After determining where microbial compositions across these treatment groups significantly differed, we identified which specific bacterial species were making up the core microbiome across all samples and driving differences between groups. We used the “return_top_taxa” function of the {MCToolsR} package to initially discern which taxa were most prevalent across all snail gut samples, and give insight into the core microbiome [30]. To determine which bacterial species were associated with our different treatment groups, we used a similarity percentage (SIMPER) test using the “simper” function of the {vegan} package [36]. This test performs pairwise comparisons of treatment groups and finds the contribution of each bacterial species to the average between-group Bray-Curtis dissimilarity. We followed the SIMPER with a multilevel analysis of pattern (multipatt) using the “multpatt” function of the {indicspecies} package [37]. The mulitpatt shows bacterial species that are significantly associated to treatment groups, or treatment group combinations.
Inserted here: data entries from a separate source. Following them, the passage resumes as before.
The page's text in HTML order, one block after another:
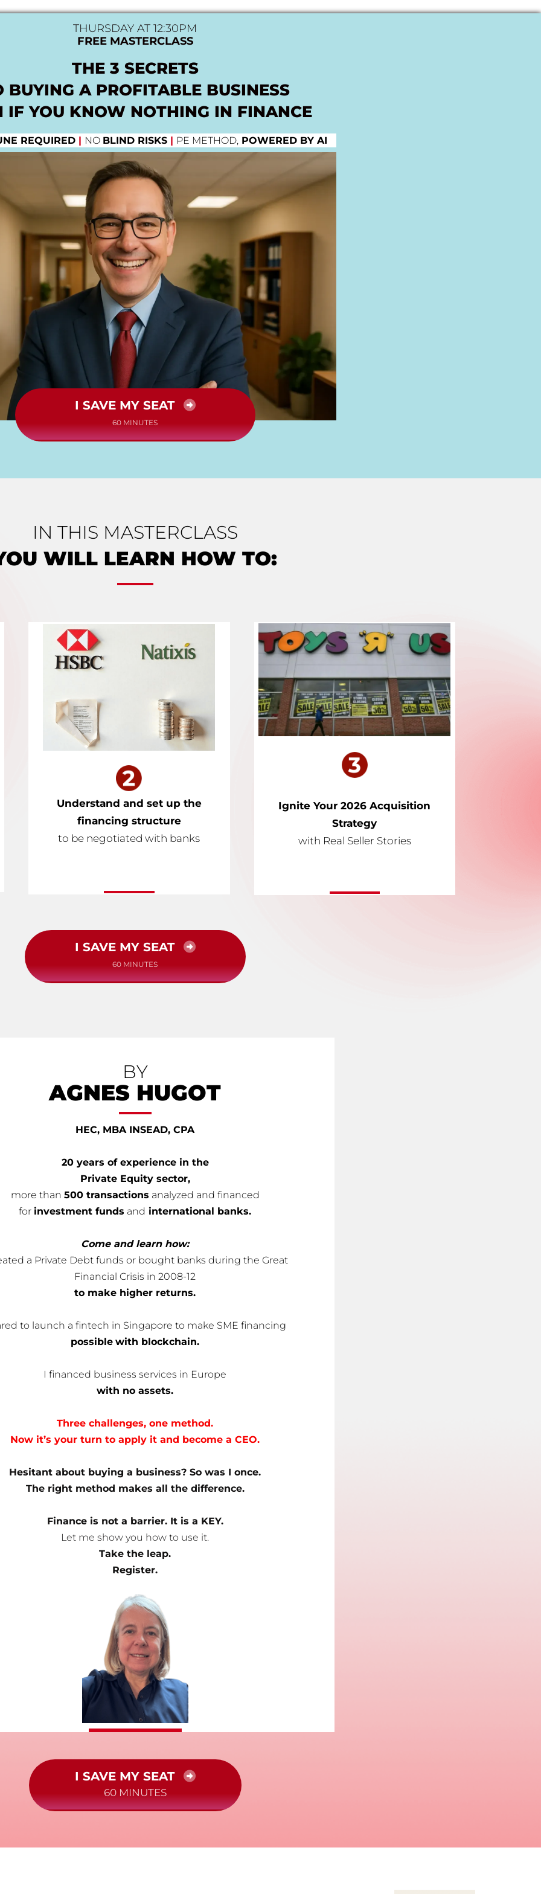
THURSDAY AT 12:30PM
FREE MASTERCLASS
THE 3 SECRETS
BUYING A PROFITABLE BUSINESS
IF YOU KNOW NOTHING IN FINANCE
REQUIRED | NO BLIND RISKS | PE METHOD, POWERED BY AI
I SAVE MY SEAT
60 MINUTES
IN THIS MASTERCLASS
WILL LEARN HOW TO:
Understand and set up the
financing structure
to be negotiated with banks
Ignite Your 2026 Acquisition
Strategy
with Real Seller Stories
I SAVE MY SEAT
60 MINUTES
BY
AGNES HUGOT
HEC, MBA INSEAD, CPA
20 years of experience in the
Private Equity sector,
more than 500 transactions analyzed and financed
for investment funds and international banks.
Come and learn how:
a Private Debt funds or bought banks during the Great
Financial Crisis in 2008-12
to make higher returns.
to launch a fintech in Singapore to make SME financing
possible with blockchain.
I financed business services in Europe
with no assets.
Three challenges, one method.
Now it’s your turn to apply it and become a CEO.
Hesitant about buying a business? So was I once.
The right method makes all the difference.
Finance is not a barrier. It is a KEY.
Let me show you how to use it.
Take the leap.
Register.
I SAVE MY SEAT
60 MINUTES

We tested not only how microbiome composition changed across these explanatory variables, but also how microbial richness changed. We used linear models to determine if year and the short-term treatment groups were significant predictors of microbial richness. As the response variable of microbial richness was non-normally distributed, and the relationship between microbial richness and collection year was non-linear, we used a negative binomial generalized linear model (see equations below) to test both the long-term preservation data (Equation 1) and the 2018 short-term preservation data (Equation 2). As there were no samples from every Palmer Drought Index taken at every time point, we could not determine how OTU richness was expected to change for a given index across the 98-year time range, so we used a separate negative binomial generalized linear model to test the indices from the long-term data (Equation 3). Negative binomial generalized linear models using the R package {MASS} were used to model microbial richness as a function of Palmer drought index, and of the fixed covariates: year, location, and elevation, and short-term preservation treatment and location. We also tested log-transformed and Poisson distribution generalized linear models along with the negative binomial generalized linear model against a null model to determine which model had the best fit. A Poisson distribution did not describe this data well because although microbial richness was still discrete, count data, the data was over-dispersed as the variance greatly exceeded the mean. The AIC (Akaike information criterion) score of the negative binomial model was lowest, and therefore was the test chosen. Relevant predictors and their corresponding coefficient values and p-values are reported in Tables 3 and 4.
[Equation 1]
Long-term Richness = α + β1(Year Collected) + β2(Location) + β3(Elevation) + error
[Equation 2}
Short-term Richness = α + β1(Short Term Treatment) + β2(Location) + error
[Equation 3]
Richness = α + β1(Palmer Drought Index) + error
Along with microbial richness, we also looked at evenness and Shannon index. We used Kruskal-Wallis tests to examine how evenness and Shannon indices changed based on year and short-term preservation treatment.